Shelf Life

What books do you find yourself returning to? Here's what several writers and teachers had to say:

Telling the Truth, by Frederick Buechner, and Traveling Mercies, by Anne Lamott.

Though very different writers, both Buechner and Lamott understand the gospel--that we bring our sad, broken lives to Jesus, and that somehow, through the miracle of grace, he makes us whole.--Randall Balmer, Columbia University

The Word of God and the Word of Man, by Karl Barth, and The Prophets, by Abraham Heschel.

I reread Barth's book for the sake of the second essay, "The Strange New World Within the Bible." When one ponders the Bible constantly, it is tempting to imagine that by critical methods one may "understand and comprehend" it fully. Barth's essay is a starchy warning against any such deception. He enumerates the modes of deception that are available and calls the reader back to reading with wonder, love and praise. Heschel penetrated behind the usual historical-critical analysis to the intimate, poignant poetry of divine mystery, with all of its pathos toward Israel and toward the world. Indeed, Heschel is a primary teacher of Christians about the suffering love of God enacted on Good Friday.--Walter Brueggemann, Columbia Theological Seminary

The Trinity, by Augustine, and The Collected Dialogues of Plato, edited by Edith Hamilton.

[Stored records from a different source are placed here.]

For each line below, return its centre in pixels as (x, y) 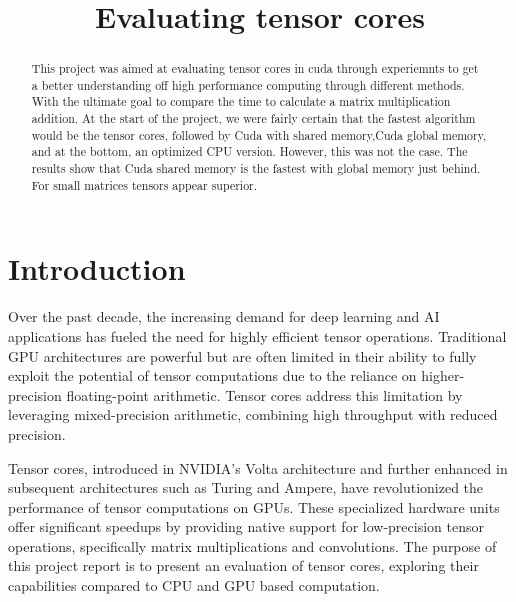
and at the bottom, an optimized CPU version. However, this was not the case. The (249, 151)
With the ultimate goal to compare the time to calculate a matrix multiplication (241, 101)
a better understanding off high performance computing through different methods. (248, 84)
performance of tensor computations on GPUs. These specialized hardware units (254, 506)
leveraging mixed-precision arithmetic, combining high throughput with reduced (253, 414)
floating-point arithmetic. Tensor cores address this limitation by (264, 394)
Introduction (97, 268)
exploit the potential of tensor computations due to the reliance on (212, 375)
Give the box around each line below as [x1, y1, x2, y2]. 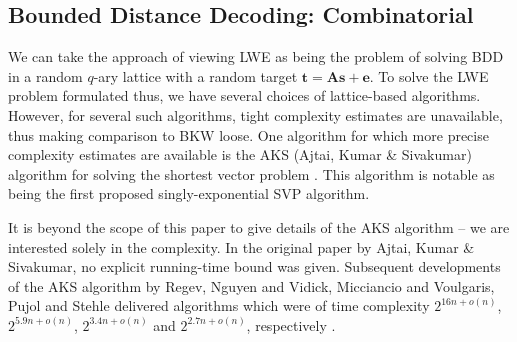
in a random [8, 65, 83, 86]
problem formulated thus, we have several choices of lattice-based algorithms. [8, 85, 481, 106]
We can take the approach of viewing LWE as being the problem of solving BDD [8, 46, 504, 67]
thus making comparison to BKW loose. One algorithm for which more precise [8, 124, 489, 145]
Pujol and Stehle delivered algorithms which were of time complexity [8, 295, 430, 316]
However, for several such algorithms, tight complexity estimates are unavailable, [8, 104, 503, 125]
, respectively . [246, 314, 336, 335]
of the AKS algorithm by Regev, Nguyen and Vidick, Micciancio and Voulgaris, [8, 275, 495, 296]
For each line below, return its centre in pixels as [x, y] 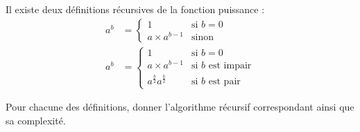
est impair [230, 66]
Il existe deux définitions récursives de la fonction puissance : [135, 9]
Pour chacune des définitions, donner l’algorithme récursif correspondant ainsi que [180, 107]
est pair [224, 82]
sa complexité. [36, 120]
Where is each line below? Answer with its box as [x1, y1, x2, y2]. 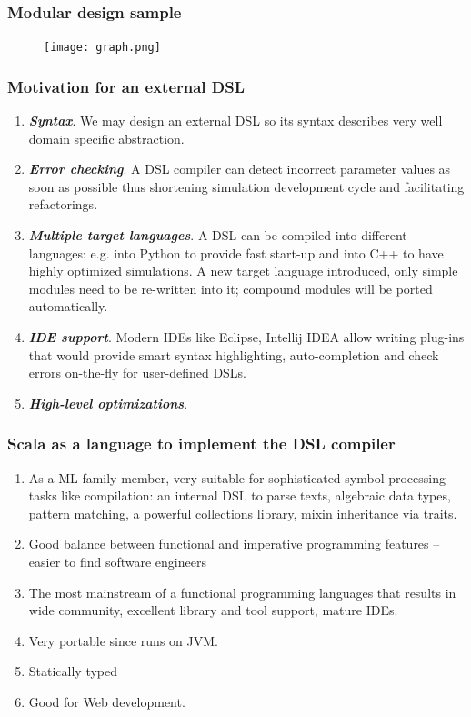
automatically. [28, 297, 108, 316]
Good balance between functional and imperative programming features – [28, 534, 440, 553]
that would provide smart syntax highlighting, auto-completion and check [28, 345, 439, 364]
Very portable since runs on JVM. [28, 631, 218, 650]
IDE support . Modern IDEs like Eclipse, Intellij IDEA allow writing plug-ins [28, 328, 465, 347]
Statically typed [28, 661, 118, 681]
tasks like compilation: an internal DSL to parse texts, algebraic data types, [28, 486, 451, 505]
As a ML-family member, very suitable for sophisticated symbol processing [28, 468, 446, 487]
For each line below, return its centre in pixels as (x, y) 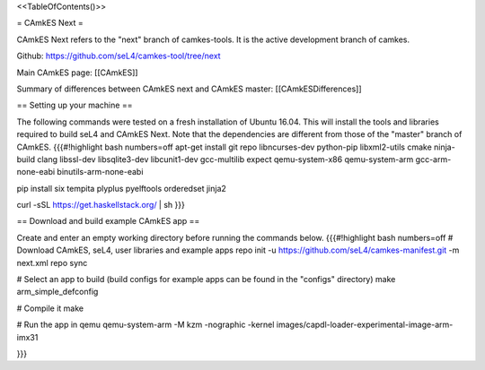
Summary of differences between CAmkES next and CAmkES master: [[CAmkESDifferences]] (190, 89)
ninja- (445, 147)
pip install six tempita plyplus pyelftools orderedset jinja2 (121, 188)
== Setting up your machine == (75, 105)
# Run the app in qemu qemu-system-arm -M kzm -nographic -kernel (145, 325)
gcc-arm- (433, 159)
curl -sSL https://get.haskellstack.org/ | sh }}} (101, 205)
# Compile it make (50, 308)

I keep going back to the classics that connect with human psychology, yet give me distance on contemporary culture. The dialogues of Plato, especially the Phaedrus, and the major works of Augustine of Hippo, especially his book on the Trinity, keep me endlessly enthralled. They never wear thin.--Ellen T. Chatty, Princeton Theological Seminary

Perspectives on Paul, by Ernst Kaisemann.

Kasemann's essays continue to play an important role in the scholarly discussion of Paul, as evidenced by their influence on J. C. Beker's Paul the Apostle and on J. Louis Martyn's magisterial commentary on Galatians. My regular reading of some of these essays, however, goes beyond scholarly disputes. Over against the anthropocentric preoccupations of the day, Kaisemann points to the theocentric nature of Paul's thought; and over against any tendency to triumphalism, Kaisemann relentlessly portrays the theology of the cross. I cannot imagine journeying through the season of Lent without reading his essay on the saving significance of Jesus' death.--Beverly Roberts Gaventa, Princeton Theological Seminary

The Humanity of God, by Karl Barth, and The Portable Abraham Lincoln, edited by Andrew Delbanco.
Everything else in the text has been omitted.